As to the influence of modern political correctness on my thought, I plead guilty as charged. I am a product of late twentieth and early twenty-first century American culture. Historians of the future who read my writing will have me quickly pegged. My historical context plays a critical role in explaining what issues interest me and what approaches I take to responding to the issues of my day. I am the son of an Orthodox rabbi, who grew up in Columbus OH and is trying to reconcile the religious sensibilities of his youth and the liberal culture that he has spent his life as a spectator of. This sense of being a spectator is reinforced by my Asperger syndrome. The attempted reconciliation has been to turn to the past toward the medieval rationalism of Maimonides and the classical liberalism of John Locke and J. S. Mill. Maybe I will be of interest to historians of the future as someone, in the twenty-first century, who still managed to be a harbinger of future thought.
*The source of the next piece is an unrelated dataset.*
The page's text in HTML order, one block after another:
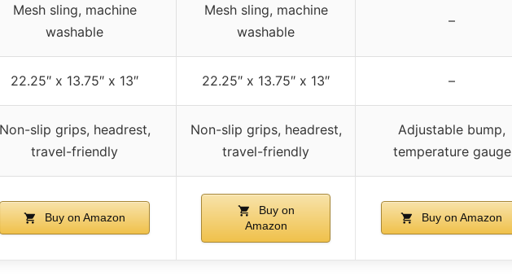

How might I have thought about homosexuality if I had lived several decades ago? I probably would have thought a lot less about it since it would not have been a major political issue for my historical context. I probably would have a much stronger visceral reaction against it. For example, despite the fact that polygamy is in the Bible, I still have a strong visceral reaction to the very idea of women taking their turn with the man. I stopped reading Robert Jordan's Wheel of Time series once you had the main female characters deciding that they all loved Rand and that therefore they would share him. If I spent time in a society where polygamy was accepted I would probably say that, while polygamy is not my thing, people are free to do it in the privacy of their own homes. (By the way I do believe that polygamy should be legal even if I do not support government recognition of it and that polygamous couples have the right to anything that the government chooses to give homosexual couples.) In the end I am guided by principles, principles that have little to do with modern liberalism. If I were really interested in bowing before political correctness I would not be taking the sort of positions that I do. Remember, that within the context of academia, I am what passes for a conservative.
(I think this marks the end of the conversation. It has been fun.)